Artyści Nowego Teatru za swoich bezpośrednich poprzedników uznawali awangardę historyczną, przede wszystkim futurystów. W ich programie duże znaczenie odgrywała koncepcja autoreferencjalności języka i propozycja uczynienia z niego miejsca przeprowadzania eksperymentów artystycznych. Pozostawali oni także pod dużym wpływem odkrytej w tym samym czasie spuścizny Antonina Artauda5 oraz współczesnych twórców zagranicznych, zwłaszcza The Living Theatre6 i Teatru Laboratorium Jerzego Grotowskiego7. Właśnie w tym miejscu napotykamy nieścisłości między faktami, a narracją historyczną. W dniach 10–12 czerwca roku 1967 w Ivrei odbył się kongres „Ku nowemu teatrowi” (wł. Per il nuovo teatro)8, który pokazał wyraźną linię demarkacyjną pomiędzy tym, co stare i nowe, podsumowując wcześniejsze poszukiwania szerokiego ruchu artystycznego. Daniela Visone w książce La nascita del nuovo teatro in Italia 1957–1967 (Narodziny nowego teatru we Włoszech 1957–1967), w której dokonała rekonstrukcji faktograficznej genezy Nowego Teatru9, wielokrotnie podkreśla znaczenie pracy Grotowskiego dla jego powstania. Przyjrzyjmy się faktom: w 1963 roku, dzięki staraniom Eugenia Barby gazeta teatralna „Sipario” opublikowała jedną z pierwszych we Włoszech, krótką informację na temat Grotowskiego10. W roku 1965 zamieściła na okładce zdjęcie Ryszarda Cieślaka w Akropolis, jako ilustrację do serii artykułów poświęconych „teatrowi okrucieństwa” i krótki artykuł Barby Il teatro di Grotowski (Teatr Grotowskiego; fragment książki Alla ricerca del teatro perduto)11. W roku 1966 ukazał się tekst Ludwika Flaszena L’attore e il metodo di Grotowski (Aktor i metoda Grotowskiego)12. Tym samym, jak pisze Visone, uzupełnione zostały ważne luki w drzewie genealogicznym spadkobierców Artauda13.

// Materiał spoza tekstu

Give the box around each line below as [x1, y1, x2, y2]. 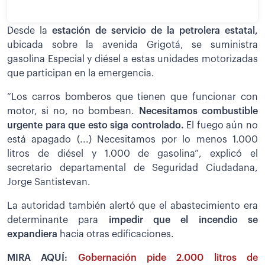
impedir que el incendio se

Zanim podsumuję to zestawienie, przytoczę jeszcze wypowiedź Eugenia Barby, który na początku lat sześćdziesiątych wyruszył w pełną przygód podróż po Europie, podejmując wysiłek, by rozpowszechnić pracę Grotowskiego i Teatru Laboratorium poza Polską. Na początku lat sześćdziesiątych Teatr Laboratorium stracił przychylność władz Opola, dlatego głównym celem Barby było pokazanie w Polsce, że zespół Grotowskiego jest znany za granicą14. Pierwsza wizyta Grotowskiego na Półwyspie Apenińskim we Włoszech miała miejsce w 1965 roku. W dniach 25 maja – 5 czerwca, razem z Ryszardem Cieślakiem, przebywał w Padwie, Mediolanie i Rzymie, gdzie prowadzili kursy i wykłady dotyczące „metody” Teatru Laboratorium 13 Rzędów. Wyjazd był związany z promocją książki Eugenia Barby Alla ricerca del teatro perduto (W poszukiwaniu zaginionego teatru)15, wydanej we Włoszech w 1965 roku przez wydawnictwo Marsilio. W Ziemi popiołu i diamentów, odnośnie ówczesnych okoliczności wydania i promocji Alla ricerca del teatro perduto, Barba zanotował:

Giampiero Bozzolato był profesorem języka włoskiego na Uniwersytecie Jagiellońskim. Łączyły nas serdeczne więzy […]. Kierował serią „Sarmatica” w padewskim wydawnictwie Marsilio. Zgodził się opublikować moja książkę […]. Uzgodniliśmy, że za pieniądze pochodzące z moich praw autorskich jego wydawnictwo zaprosi Grotowskiego do Włoch i zorganizuje mu wykłady. […] Grotowski z Ryszardem Cieślakiem zostali zaproszeni do Włoch przez Marsilio w maju 1965 roku. […] Ta wizyta, źle zorganizowana, nie zakończyła się sukcesem. Jego nazwisko było prawie nieznane, a nie pojawiła się żadna Raymonde Temkine, by zająć się kontaktami i wprowadzić go w środowisko artystyczne tak, by wzbudził w nim należyty oddźwięk16.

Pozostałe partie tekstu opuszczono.